Code Monkey home page Code Monkey logo

collectd-nvidia-smi's Introduction

nvsmi

This is a python plugin for collectd which reads metrics from nvidia-smi --query-gpu.

UPDATE: I am no longer interested in maintaining this repository, since I am now using Telegraf. You can still use this if you like it and if it works for you, but I recommend you take a look at the Alternatives section below.

Alternatives

collectd already has a gpu_nvidia plugin written in C that queries NVIDIA devices using NVML. However, it pins down which metrics can be collected, while my plugin allows any metric to be queried from the nvidia-smi binary. Also, the gpu_nvidia plugin doesn't seem to be bundled with collectd when installing it from apt-get.

Before developing this plugin, I also used nvidia2graphite for some time, which can be used to collect and send GPU usage directly to Graphite.

And, my new favorite (the one I am currently using): Telegraf (instead of collectd) with its nvidia_smi plugin. It has been working pretty well for me.

Installing and configuring

I'm not aware of any convention to where python plugins should be installed to. The good news is that you can actually install them wherever you want, as long as you configure collectd accordingly.

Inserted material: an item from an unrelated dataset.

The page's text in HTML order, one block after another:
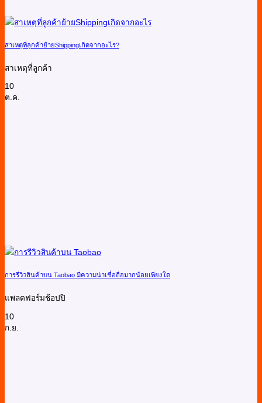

I suggest you copy the nvsmi.py script (this is the python plugin) to /opt/collectd/python/nvsmi.py (you'll probably have to create the directories). And then configure your collectd.conf like this:

[...]
LoadPlugin python
<Plugin python>
    ModulePath "/opt/collectd/python" # Where you put the python file.
    Import "nvsmi"                    # The name of the script.
    <Module nvsmi>
        ## (Optional) In case 'nvidia-smi' is not on your 'PATH'.
        #Bin "/usr/bin/nvidia-smi"

        ## (Optional) Set the read interval here. It defaults to the `Interval`
        ## of the python plugin.
        Interval 30

        ## You can have any number of queries per line.
        QueryGPU "temperature.gpu"
        QueryGPU "power.draw" "power.limit"
        QueryGPU "utilization.gpu" "utilization.memory"
        QueryGPU "memory.total" "memory.used" "memory.free"

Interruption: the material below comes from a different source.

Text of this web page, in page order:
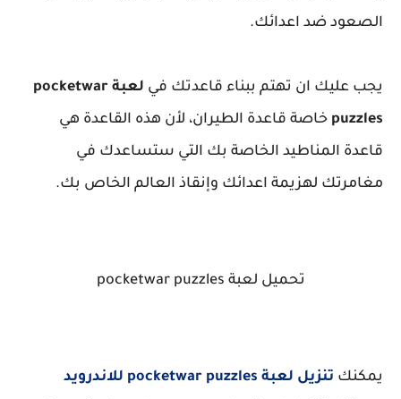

        ## You can replace complicated names with simpler ones.
        #Replace "clocks_throttle_reasons" "ctr"

        ## You can replace dots and underlines from query names with whatever you want.
        #ReplaceDotWith "|"
        #ReplaceUnderlineWith "-"

        ## WARN: Replacements are applied on the same order you provide here in
        ##       the configuration.
    </Module>
</Plugin>
[...]

Make sure that, whatever user collectd is running on, it can read the nvsmi.py script, and that nvidia-smi works for that user. It may be necessary to set LD_LIBRARY_PATH properly, so that nvidia-smi can find NVIDIA's dynamic libraries, for example.

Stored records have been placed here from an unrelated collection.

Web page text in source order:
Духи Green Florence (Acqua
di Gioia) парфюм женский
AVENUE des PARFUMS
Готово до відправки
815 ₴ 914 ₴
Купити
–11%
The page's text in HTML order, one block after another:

Also check if the queries you want to use have actually valid values for your GPUs, i.e., they are actual numbers or they have a converter for them. Read more on converters down bellow.

Metrics

Some useful queries from nvidia-smi --help-query-gpu:

"fan.speed"
The fan speed value is the percent of maximum speed that the device's fan is currently intended to run at. It ranges from 0 to 100 %. Note: The reported speed is the intended fan speed. If the fan is physically blocked and unable to spin, this output will not match the actual fan speed. Many parts do not report fan speeds because they rely on cooling via fans in the surrounding enclosure.

"memory.total"
Total installed GPU memory.

"memory.used"
Total memory allocated by active contexts.

"memory.free"
Total free memory.

"utilization.gpu"
Percent of time over the past sample period during which one or more kernels was executing on the GPU.
The sample period may be between 1 second and 1/6 second depending on the product.

"utilization.memory"
Percent of time over the past sample period during which global (device) memory was being read or written.
The sample period may be between 1 second and 1/6 second depending on the product.

"temperature.gpu"
 Core GPU temperature. in degrees C.

"temperature.memory"
 HBM memory temperature. in degrees C.

"power.draw"
The last measured power draw for the entire board, in watts. Only available if power management is supported. This reading is accurate to within +/- 5 watts.

"power.limit"
The software power limit in watts. Set by software like nvidia-smi. On Kepler devices Power Limit can be adjusted using [-pl | --power-limit=] switches.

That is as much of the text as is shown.